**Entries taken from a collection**

######

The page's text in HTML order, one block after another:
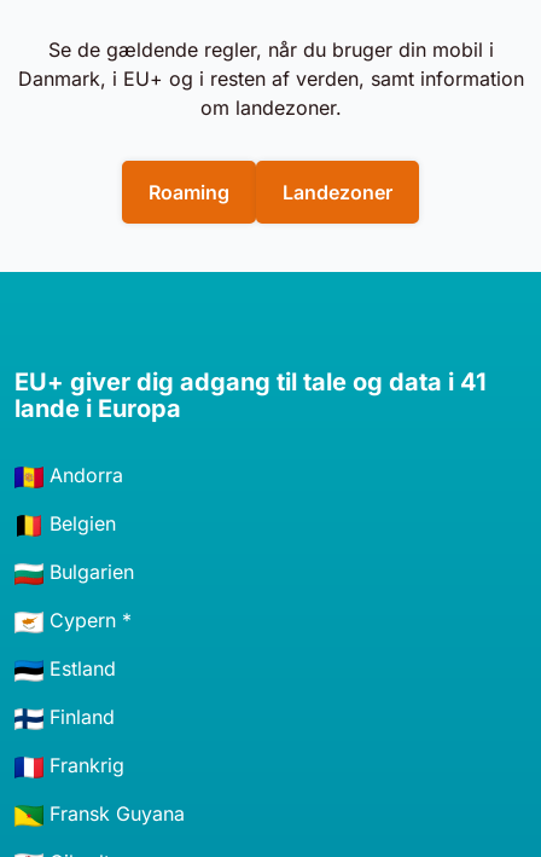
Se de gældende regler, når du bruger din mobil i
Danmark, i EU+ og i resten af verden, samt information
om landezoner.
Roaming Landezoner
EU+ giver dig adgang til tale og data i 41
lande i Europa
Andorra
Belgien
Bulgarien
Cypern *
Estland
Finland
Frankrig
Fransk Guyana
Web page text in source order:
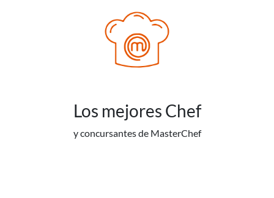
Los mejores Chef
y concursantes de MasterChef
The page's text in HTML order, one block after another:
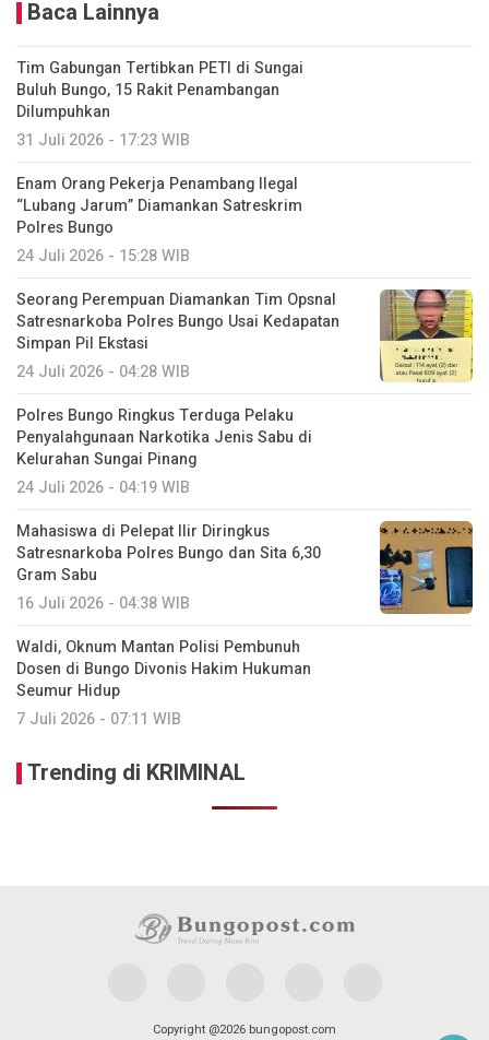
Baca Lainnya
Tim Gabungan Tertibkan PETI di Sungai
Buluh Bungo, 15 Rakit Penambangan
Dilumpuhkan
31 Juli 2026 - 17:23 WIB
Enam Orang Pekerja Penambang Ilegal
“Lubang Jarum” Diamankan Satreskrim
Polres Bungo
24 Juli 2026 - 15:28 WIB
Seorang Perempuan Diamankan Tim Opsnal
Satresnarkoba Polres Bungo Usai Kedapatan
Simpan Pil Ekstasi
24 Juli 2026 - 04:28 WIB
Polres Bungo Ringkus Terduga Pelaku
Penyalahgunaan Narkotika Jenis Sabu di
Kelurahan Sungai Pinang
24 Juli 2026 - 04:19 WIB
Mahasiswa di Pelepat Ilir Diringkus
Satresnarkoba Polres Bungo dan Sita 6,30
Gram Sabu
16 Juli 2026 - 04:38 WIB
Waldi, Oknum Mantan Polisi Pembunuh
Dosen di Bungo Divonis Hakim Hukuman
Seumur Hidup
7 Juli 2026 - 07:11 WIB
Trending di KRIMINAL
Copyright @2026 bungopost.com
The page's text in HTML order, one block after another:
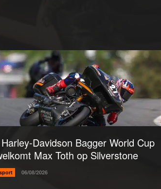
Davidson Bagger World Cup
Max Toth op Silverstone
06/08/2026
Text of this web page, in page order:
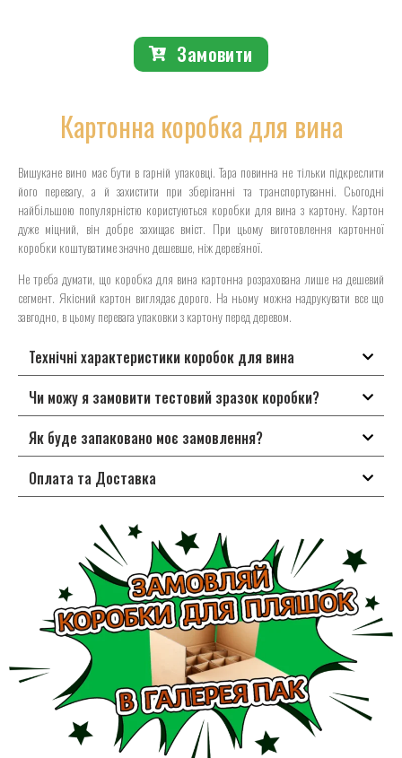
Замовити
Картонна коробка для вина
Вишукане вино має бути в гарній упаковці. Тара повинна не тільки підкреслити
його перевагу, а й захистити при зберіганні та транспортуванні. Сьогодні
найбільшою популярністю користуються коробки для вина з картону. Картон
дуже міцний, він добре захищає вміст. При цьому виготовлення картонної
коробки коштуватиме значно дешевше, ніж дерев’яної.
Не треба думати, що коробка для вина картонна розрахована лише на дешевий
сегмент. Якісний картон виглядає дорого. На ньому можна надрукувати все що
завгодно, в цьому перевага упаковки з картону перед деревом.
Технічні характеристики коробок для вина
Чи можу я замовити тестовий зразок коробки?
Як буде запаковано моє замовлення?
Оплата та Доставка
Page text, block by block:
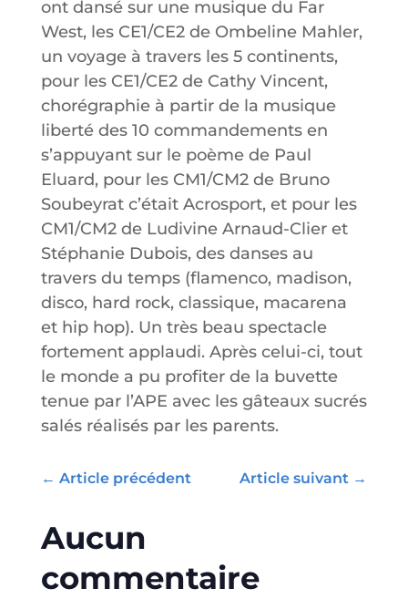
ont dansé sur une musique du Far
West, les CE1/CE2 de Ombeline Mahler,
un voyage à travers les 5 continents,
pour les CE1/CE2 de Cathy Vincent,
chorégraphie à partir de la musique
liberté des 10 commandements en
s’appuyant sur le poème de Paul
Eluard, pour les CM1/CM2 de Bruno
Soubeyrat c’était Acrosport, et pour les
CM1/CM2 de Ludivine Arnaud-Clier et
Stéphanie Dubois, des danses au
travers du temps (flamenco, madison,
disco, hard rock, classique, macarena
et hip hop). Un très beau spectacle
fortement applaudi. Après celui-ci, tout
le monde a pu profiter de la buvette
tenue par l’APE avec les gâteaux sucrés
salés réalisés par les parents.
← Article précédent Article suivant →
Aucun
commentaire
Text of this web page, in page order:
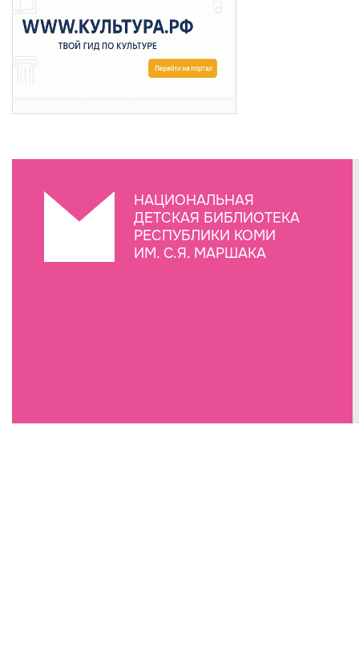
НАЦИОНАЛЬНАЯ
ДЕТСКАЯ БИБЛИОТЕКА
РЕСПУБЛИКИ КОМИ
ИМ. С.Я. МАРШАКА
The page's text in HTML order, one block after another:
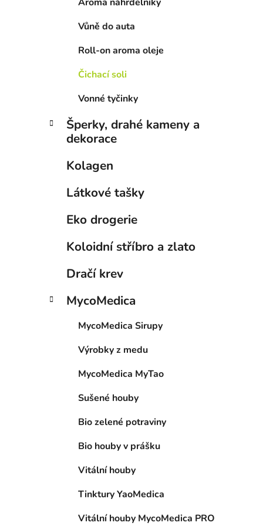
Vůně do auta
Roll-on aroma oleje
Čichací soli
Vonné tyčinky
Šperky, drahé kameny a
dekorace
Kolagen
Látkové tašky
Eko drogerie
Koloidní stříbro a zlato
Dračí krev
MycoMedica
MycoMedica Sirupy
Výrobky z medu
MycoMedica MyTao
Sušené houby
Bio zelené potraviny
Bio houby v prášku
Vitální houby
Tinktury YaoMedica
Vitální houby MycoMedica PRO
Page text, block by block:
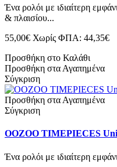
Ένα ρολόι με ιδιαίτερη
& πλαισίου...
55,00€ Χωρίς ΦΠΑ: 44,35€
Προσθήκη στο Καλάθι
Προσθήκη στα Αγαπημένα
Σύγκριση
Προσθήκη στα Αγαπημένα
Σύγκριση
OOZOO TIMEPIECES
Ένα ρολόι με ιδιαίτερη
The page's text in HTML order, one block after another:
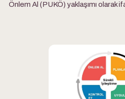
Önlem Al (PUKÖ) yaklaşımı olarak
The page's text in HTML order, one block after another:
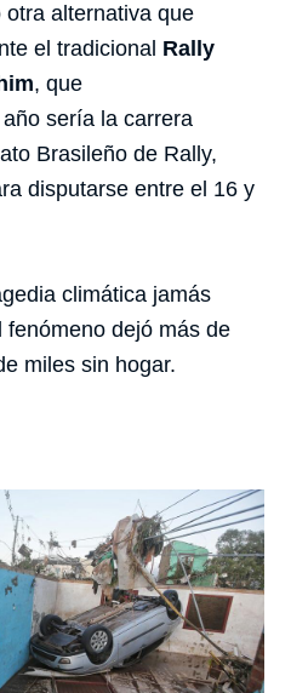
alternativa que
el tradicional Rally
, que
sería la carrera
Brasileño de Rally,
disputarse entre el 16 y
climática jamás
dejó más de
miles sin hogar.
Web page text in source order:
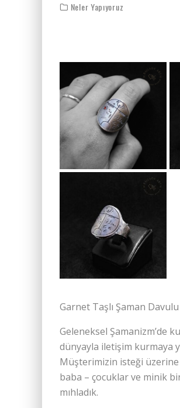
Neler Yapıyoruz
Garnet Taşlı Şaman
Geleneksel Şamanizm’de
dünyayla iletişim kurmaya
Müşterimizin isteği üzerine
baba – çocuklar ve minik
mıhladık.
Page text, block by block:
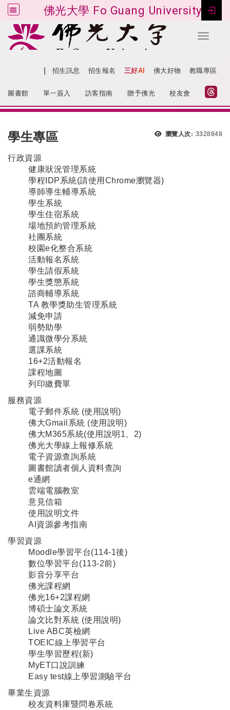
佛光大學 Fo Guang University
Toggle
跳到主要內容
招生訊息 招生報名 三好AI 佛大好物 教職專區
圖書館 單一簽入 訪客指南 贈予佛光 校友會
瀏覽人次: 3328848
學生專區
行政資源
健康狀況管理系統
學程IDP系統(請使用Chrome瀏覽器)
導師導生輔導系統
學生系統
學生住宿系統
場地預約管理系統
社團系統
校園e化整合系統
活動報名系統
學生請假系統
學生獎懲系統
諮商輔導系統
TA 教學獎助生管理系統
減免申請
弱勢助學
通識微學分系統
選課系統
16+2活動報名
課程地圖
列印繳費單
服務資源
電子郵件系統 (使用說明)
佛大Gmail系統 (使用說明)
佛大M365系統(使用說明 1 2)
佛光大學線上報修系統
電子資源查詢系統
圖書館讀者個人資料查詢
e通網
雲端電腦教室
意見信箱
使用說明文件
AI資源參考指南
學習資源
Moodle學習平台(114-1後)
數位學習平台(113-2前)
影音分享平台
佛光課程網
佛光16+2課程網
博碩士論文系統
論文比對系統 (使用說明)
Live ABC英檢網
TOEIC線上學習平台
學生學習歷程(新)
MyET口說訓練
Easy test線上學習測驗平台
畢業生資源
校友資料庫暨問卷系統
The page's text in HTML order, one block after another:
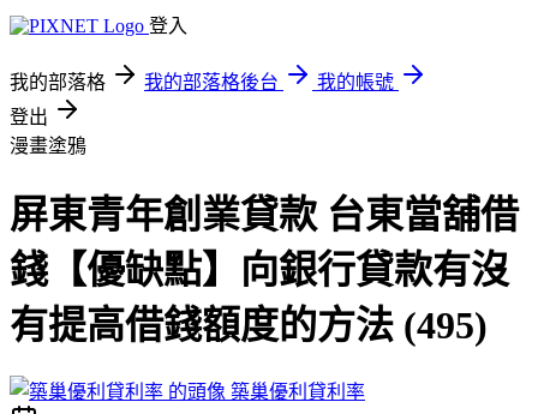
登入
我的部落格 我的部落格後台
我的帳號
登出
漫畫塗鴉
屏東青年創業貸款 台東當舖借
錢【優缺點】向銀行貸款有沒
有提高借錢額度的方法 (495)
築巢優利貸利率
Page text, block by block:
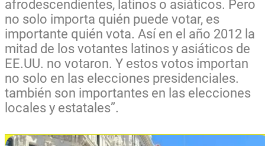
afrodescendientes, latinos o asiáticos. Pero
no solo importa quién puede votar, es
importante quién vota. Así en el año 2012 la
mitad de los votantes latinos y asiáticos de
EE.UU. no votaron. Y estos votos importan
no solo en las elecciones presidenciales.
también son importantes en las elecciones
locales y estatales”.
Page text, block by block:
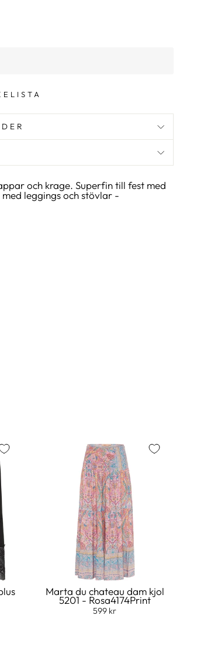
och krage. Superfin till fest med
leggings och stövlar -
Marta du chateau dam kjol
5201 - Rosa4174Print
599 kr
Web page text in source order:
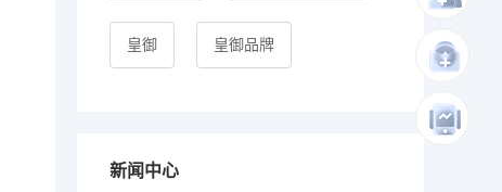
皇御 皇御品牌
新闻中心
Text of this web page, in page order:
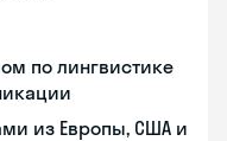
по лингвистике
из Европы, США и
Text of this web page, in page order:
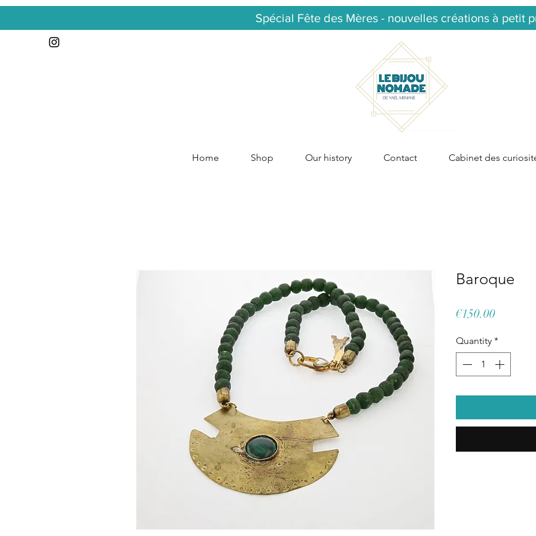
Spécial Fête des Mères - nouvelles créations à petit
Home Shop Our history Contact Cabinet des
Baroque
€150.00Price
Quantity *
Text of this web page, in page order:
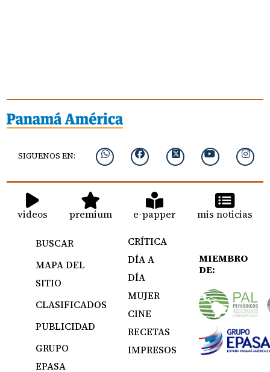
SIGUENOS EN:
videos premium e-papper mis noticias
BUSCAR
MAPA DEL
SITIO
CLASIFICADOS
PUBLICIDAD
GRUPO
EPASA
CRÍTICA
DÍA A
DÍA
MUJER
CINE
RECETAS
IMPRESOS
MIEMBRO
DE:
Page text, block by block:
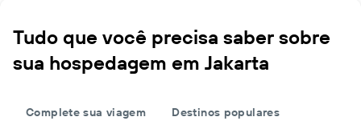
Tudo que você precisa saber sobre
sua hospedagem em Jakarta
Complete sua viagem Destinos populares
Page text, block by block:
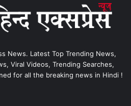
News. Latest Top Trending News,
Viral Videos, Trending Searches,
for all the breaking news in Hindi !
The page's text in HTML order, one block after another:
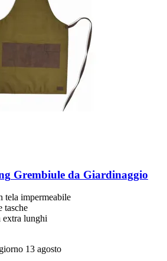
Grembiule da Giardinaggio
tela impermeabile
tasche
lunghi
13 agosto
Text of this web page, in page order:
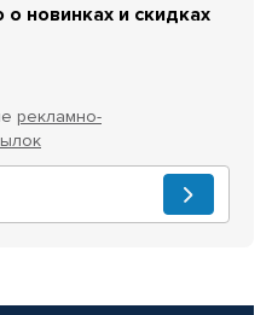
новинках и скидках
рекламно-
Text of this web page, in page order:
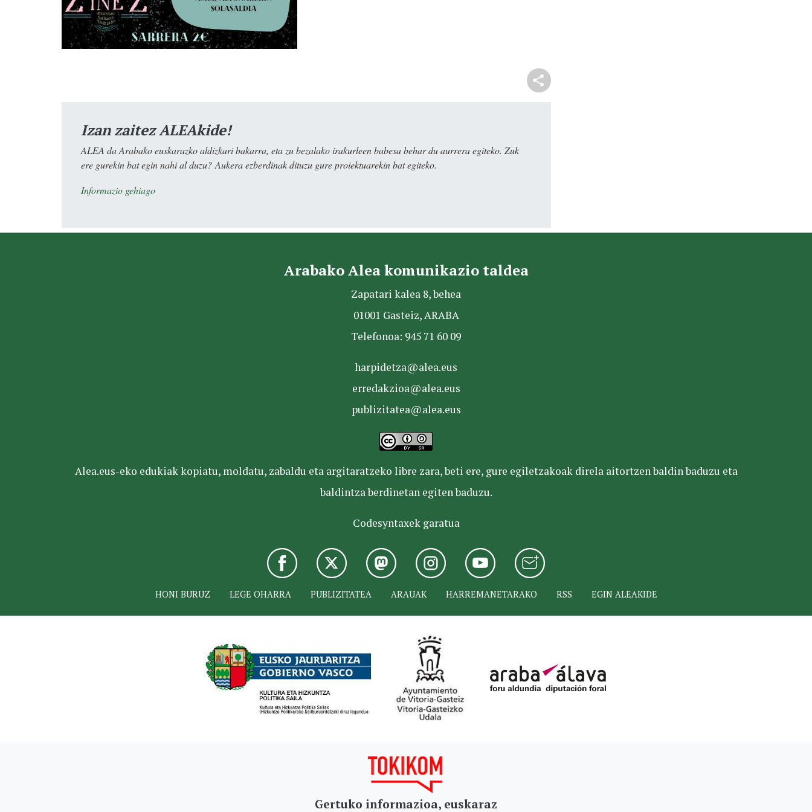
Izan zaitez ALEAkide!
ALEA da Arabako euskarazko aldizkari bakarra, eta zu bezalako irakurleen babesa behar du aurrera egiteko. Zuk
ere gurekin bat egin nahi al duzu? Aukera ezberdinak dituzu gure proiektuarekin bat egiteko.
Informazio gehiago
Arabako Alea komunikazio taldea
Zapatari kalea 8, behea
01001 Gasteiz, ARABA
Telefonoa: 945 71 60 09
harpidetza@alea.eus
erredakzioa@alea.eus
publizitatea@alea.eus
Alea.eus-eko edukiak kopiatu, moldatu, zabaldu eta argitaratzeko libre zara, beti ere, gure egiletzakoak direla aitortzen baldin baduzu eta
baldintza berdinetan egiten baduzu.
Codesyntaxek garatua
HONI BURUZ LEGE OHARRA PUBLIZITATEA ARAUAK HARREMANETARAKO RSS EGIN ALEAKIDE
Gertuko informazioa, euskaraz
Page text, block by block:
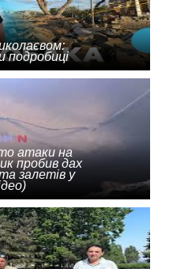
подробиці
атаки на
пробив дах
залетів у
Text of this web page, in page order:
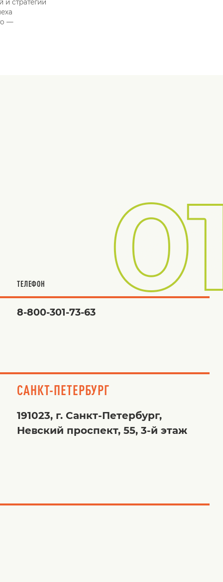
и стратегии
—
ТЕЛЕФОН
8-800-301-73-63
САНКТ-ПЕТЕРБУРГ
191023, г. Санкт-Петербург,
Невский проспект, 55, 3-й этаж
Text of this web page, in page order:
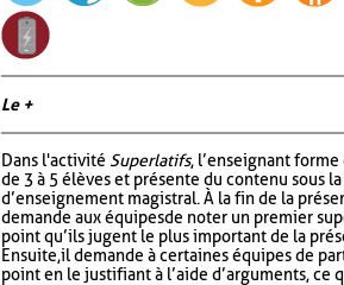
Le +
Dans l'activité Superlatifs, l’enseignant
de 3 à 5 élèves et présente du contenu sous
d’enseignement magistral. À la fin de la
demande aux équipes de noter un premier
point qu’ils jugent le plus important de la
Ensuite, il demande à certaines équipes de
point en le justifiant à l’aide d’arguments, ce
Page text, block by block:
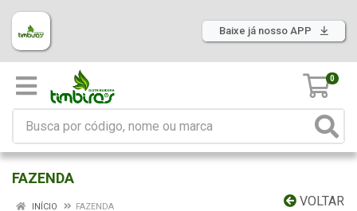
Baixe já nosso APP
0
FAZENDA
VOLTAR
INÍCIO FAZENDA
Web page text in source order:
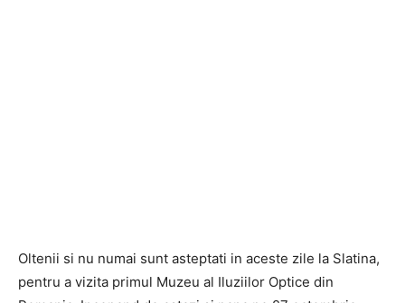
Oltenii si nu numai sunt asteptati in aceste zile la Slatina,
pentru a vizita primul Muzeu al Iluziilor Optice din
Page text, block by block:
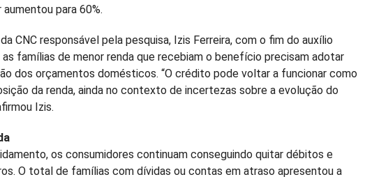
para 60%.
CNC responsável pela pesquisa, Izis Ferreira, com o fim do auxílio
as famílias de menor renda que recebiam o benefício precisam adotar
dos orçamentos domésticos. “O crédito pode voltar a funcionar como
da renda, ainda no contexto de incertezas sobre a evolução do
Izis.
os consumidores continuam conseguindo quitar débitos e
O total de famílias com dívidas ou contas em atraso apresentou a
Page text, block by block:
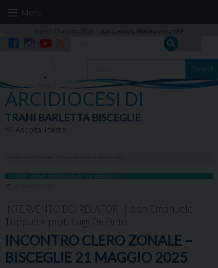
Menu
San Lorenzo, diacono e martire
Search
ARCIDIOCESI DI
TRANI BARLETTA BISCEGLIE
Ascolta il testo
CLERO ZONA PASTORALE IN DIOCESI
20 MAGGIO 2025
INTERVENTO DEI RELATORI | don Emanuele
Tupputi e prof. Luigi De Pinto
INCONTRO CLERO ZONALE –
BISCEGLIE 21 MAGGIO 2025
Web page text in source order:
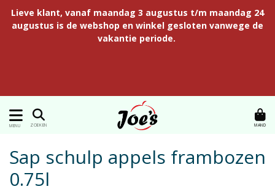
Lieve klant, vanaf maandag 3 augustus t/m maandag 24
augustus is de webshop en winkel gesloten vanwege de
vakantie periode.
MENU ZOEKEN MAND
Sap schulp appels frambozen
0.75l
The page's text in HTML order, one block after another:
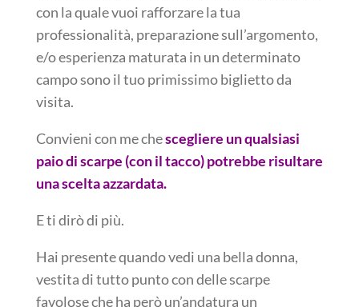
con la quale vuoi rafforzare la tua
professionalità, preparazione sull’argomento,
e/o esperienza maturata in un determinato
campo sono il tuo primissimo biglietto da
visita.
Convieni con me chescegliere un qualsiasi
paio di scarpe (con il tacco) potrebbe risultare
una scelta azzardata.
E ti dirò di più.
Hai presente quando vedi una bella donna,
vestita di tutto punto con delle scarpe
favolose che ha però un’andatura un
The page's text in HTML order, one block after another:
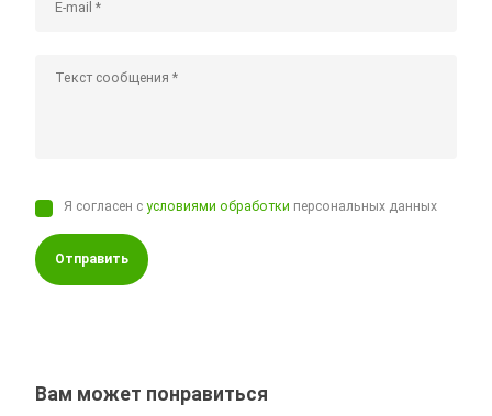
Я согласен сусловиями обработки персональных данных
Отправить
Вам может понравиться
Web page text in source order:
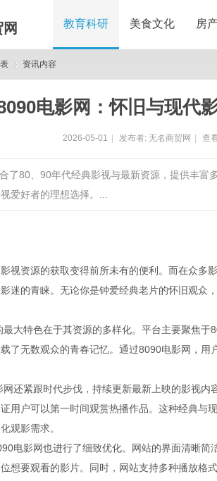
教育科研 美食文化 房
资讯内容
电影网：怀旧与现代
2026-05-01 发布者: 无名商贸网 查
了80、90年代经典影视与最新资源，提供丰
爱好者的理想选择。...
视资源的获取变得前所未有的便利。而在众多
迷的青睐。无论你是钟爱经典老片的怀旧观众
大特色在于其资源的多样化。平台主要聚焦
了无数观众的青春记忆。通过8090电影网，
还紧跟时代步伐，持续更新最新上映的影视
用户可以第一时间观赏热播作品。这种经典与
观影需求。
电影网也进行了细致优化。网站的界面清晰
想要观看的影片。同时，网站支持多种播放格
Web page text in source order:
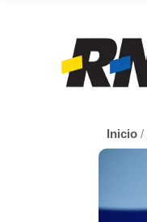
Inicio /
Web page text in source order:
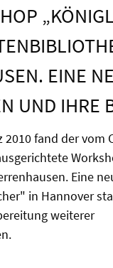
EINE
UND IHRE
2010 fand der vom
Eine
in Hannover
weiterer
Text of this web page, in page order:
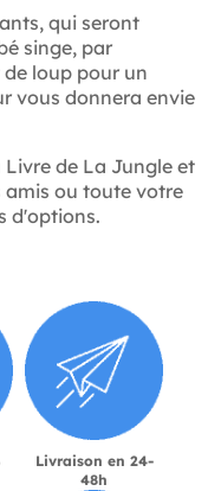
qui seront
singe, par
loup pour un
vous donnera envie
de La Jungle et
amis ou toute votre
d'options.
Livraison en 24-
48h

######

**Task prompt**
Without the pictures, copy the entries from their first line through the line containing "Tim Gabungan Tertibkan PETI di Sungai", and only those lines.

**Response box**
The page's text in HTML order, one block after another:
Se de gældende regler, når du bruger din mobil i
Danmark, i EU+ og i resten af verden, samt information
om landezoner.
Roaming Landezoner
EU+ giver dig adgang til tale og data i 41
lande i Europa
Andorra
Belgien
Bulgarien
Cypern *
Estland
Finland
Frankrig
Fransk Guyana
Web page text in source order:
Los mejores Chef
y concursantes de MasterChef
The page's text in HTML order, one block after another:
Baca Lainnya
Tim Gabungan Tertibkan PETI di Sungai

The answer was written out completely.